Unterkünfte im Kreis - große Heime, kleine Heime, weiße Flecken (für eine größere Ansicht klicken Sie auf die Grafik)

Das Unterbringungsproblem ist damit aber nicht beseitigt. Allein in diesem Monat, das wurde dem Kreis vom Land bereits übermittelt, werden weitere 95 Asylbewerber kommen. Zwar werden Adelberg, Birenbach, Bad Boll, Deggingen, Donzdorf, Eislingen, Geislingen und Heiningen bis zum Jahresende fast 100 Plätze schaffen, doch auch dies wird nicht reichen. Die Situation bleibe prekär, sagt der Leiter des Aufnahmeamtes, Marco Lehnert. Nach wie vor gibt es etliche Gemeinden, die sich überhaupt nicht an der Aufgabe beteiligen. Der Kreis hat keine gesetzliche Handhabe, sie zu zwingen, Unterkünfte bereit zu stellen. Allerdings gibt es bei den Bürgermeistern Bewegung. „Ich fände es besser, wenn wir uns in einem Bündnis auf feste Quoten für jede Gemeinde gemäß ihrer Größe einigen“, sagt der Bad Ditzenbacher Bürgermeister Gerhard Ueding.

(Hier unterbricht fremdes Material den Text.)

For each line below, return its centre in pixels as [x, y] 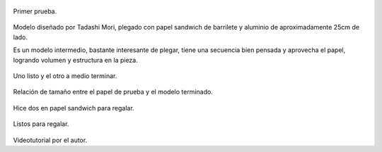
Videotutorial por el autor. [50, 140]
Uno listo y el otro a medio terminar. [65, 76]
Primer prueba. [35, 11]
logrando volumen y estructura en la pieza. [75, 60]
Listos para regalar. [41, 124]
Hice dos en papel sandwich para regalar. [74, 108]
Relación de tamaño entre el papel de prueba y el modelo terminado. [113, 92]
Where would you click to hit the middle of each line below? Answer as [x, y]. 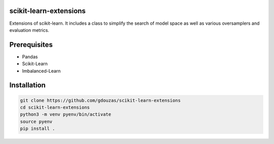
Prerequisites [31, 45]
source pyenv [36, 122]
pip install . [38, 129]
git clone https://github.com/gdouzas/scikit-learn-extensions [100, 100]
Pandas [30, 57]
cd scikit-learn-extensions [55, 107]
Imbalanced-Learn [41, 71]
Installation [27, 85]
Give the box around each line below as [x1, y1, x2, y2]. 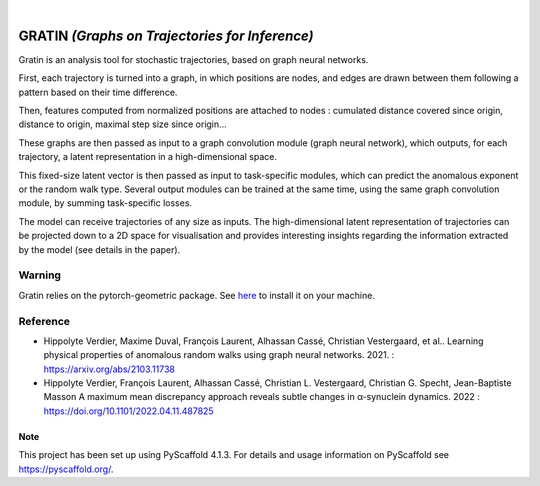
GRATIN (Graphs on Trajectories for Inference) [18, 27, 314, 44]
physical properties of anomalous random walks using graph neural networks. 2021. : [43, 349, 395, 361]
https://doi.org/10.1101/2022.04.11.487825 [43, 405, 214, 417]
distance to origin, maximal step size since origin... [18, 118, 227, 130]
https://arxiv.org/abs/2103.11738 [43, 363, 175, 375]
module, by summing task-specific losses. [18, 197, 193, 209]
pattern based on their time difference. [18, 86, 178, 98]
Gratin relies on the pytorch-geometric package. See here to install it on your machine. [18, 289, 375, 301]
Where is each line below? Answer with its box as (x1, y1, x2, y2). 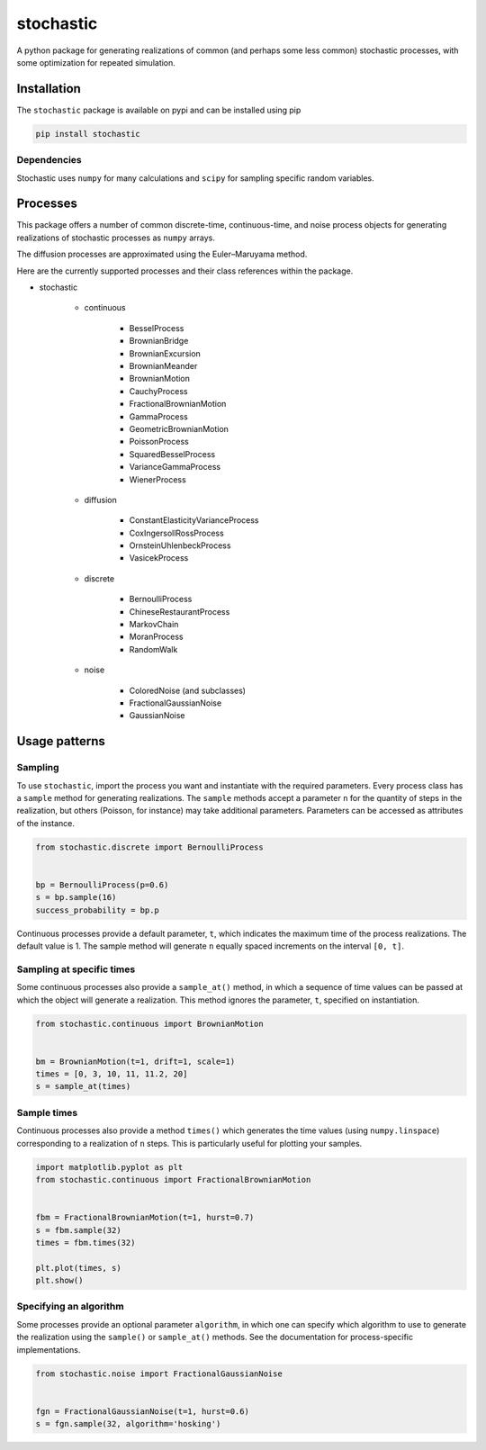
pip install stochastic (35, 129, 141, 139)
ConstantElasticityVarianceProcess (129, 515, 259, 526)
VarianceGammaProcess (129, 462, 220, 473)
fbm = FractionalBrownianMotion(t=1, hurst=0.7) (35, 1212, 255, 1223)
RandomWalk (129, 644, 178, 654)
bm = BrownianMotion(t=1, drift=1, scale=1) (35, 1056, 236, 1067)
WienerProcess (129, 473, 186, 485)
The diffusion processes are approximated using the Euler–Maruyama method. (16, 248, 308, 260)
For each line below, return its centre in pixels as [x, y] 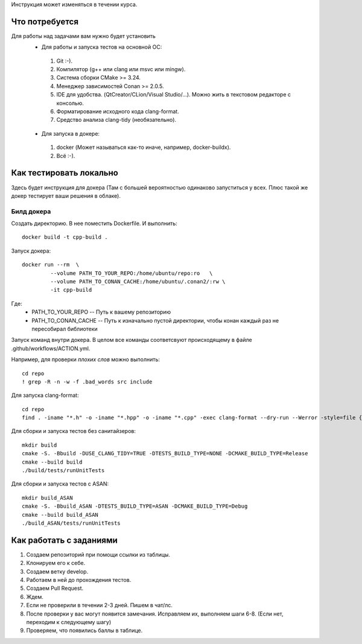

Tunnelarbeiter brauchen auch Platz

Wie ein solches Bündnis, das sich auch der Landrat Edgar Wolff wünscht, juristisch aussehen könnte, ist noch offen. Und manche sind auch skeptisch. „Wir haben momentan nur eine städtische Wohnung und die brauchen wir voraussichtlich für eine Familie, die vor der Obdachlosigkeit steht“, sagt der Wiesensteiger Bürgermeister Gebhard Tritschler. Die alte Hauptschule sei mittlerweile durch ein Ingenieurbüro belegt, das die Tunnelarbeiten für die Neubaustrecke betreue. Diese Baustelle sorgt auch im benachbarten Hohenstadt für Wohnungsknappheit. Mehr als 100 Arbeiter sind dort im vergangenen Jahr zugezogen. „Man muss auch immer die örtlichen Begebenheiten sehen“, sagt Tritschler. Letztlich könnten sowieso nur die größeren Städte das Problem lösen.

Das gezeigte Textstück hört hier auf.